Ölü Deniz yani Lut gölüne bir taksi şoförü ile anlaşarak gidiyoruz. 45 Jedi karşılığında bizi önce Lut gölüne götürecek, ardından Dönüşte Mute Savaşının yapıldığı yerden geçirerek geri dönecek. Şoförümüzün adı Wisam. Arabaya bindiğimiz gibi bize cep telefonundan çocuklarının resimlerini gösteriyor.
Amman Lut gölü arası 57 kilometre. Lut Gölü deniz seviyesinden 460 metre aşağıda yer alıyor. Ürdün Gedik Vadisi, yeryüzünün en alçak bölgelerinden ve buradan akan çok sayıda nehir var. Ürdün Nehri de bunlardan biri. Bu nehirler Lut gölüne ulaşıyor ve akarken bir çok tuz ve minarali de bu göle taşıyorlar. Bu nedenle Lut gölünün suyu, çamuru tıbbi açıdan önemli bir kaynak. Tuz oranı %35 olduğu için içerisinde hiçbir canlı yaşamıyor. Ve içine girdiğinizde taşıma kuvveti çok yüksek olduğundan batamıyorsunuz. Her yerde tabelalar ile uyarılar var. Gözünüze ağzınıza dikkat edin diye. Gölün büyüklüğü 25 km’ye 85 km. Aynı zamanda burası Lut kavminin de helak edildiği yer olarak geçiyor.

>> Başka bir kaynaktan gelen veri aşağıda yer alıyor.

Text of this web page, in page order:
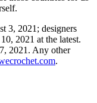
3, 2021; designers
2021 at the latest.
2021. Any other
.

Gölün çevresinde sağlık turizmi için gelenleri konaklayabileceği bir oteller bölgesi inşaa etmişler hatta hala da yapımı devam eden birçok otel var. Bir de bazı turistik tesisler var. Girişinde yaklaşık kişi başı 15 euro ödüyorsunuz. Restaurantta ise açık büfe uygulaması var. Bu da kişi başı 12 euro civarında, içecekler hariç. Ama içecekler hiç te pahalı değil, bir tane kutu kola 1 Euro. Tesisin içine tabii ki yiyecek sokmak yasak.
Biz yemeğimizi yediğimiz gibi sahile iniyoruz. Sahilde birçok kişi ölü deniz çamurundan vücutlarına sürmüş dolaşıyorlar. Eksik kalmıyoruz. Görevliye kişi başı 3 Euro vererek vücudumuzu çamur ile sıvıyoruz. Ardından çamurun kuruması bekleniyor. Kuruduğu sırada zaten cildinizi geriyor. Şimdi de bunu gölün içinde çıkarma vakti, aman gözlere dikkat! Su gerçekten sıcak ve çok çok çok tuzlu. Biraz tatma fırsatım oldu da... En güzel kısmı ise bu suda sırt üstü yatmak. Suyun üstünde bir sağa bir sola dönüyorum ama batmıyorum. Yüzme bilmeyenler burada yüzmeyi öğrense, normal denizde kesin boğulur. Hacı yatmaz gibi bir sağ bir sol deniz üstünde çeşitli numaralar yaptıktan sonra duş alıp, havuza yöneliyoruz. Gün batımında havuz kenarında nargile içmenin keyfini çıkartıyoruz.
Ölü Deniz (Dead Sea) ürünlerini alabileceğiniz bir de mağaza var burada. En ünlü marka ise Riviage. Ancak ben buradan almanızı önermiyorum. Çünkü aynı ürünler Havaalanındaki duty free’ye göre yaklaşık %25-%30 daha pahalı.
Tekrar Amman’a dönerken 5-6 tane land cruiser jeep arkamızdan geliyordu. Bir tanesi diğer şeride geçerek selektör yaktı ve tüm arabalar sağ tarafa geçerek jeeplere yol verdi. Meğerse Kral Abdullah yanımızdan geçiyormuş. Kral geçecek diye yolları falan kapatıp, trafiği felç etmiyorlar. Sadece yolda önceliği Kral’a tanıyor halk.
Dönüşte İslam tarihinin en zorlu savaşlarından olan Mute savaşının yapıldığı meydanı geziyoruz. Mute’nin Bizanslılar dönemindeki adı Filedelfiya’ymış. Burada bir de savaşta şehit olan ordu komutanlarının türbelerinin içinde bulunduğu bir camii var. Bizim bu camiyi gezmeye fırsatımız olmadı.
Ölü Denizde konaklamak isteseniz bölgenin memnuniyet derecesi yüksek otellerinden Kempinski Hotel Ishtar Dead Sea ve ya Holiday Inn Resort Dead Sea otellerini tercih edebilirsiniz.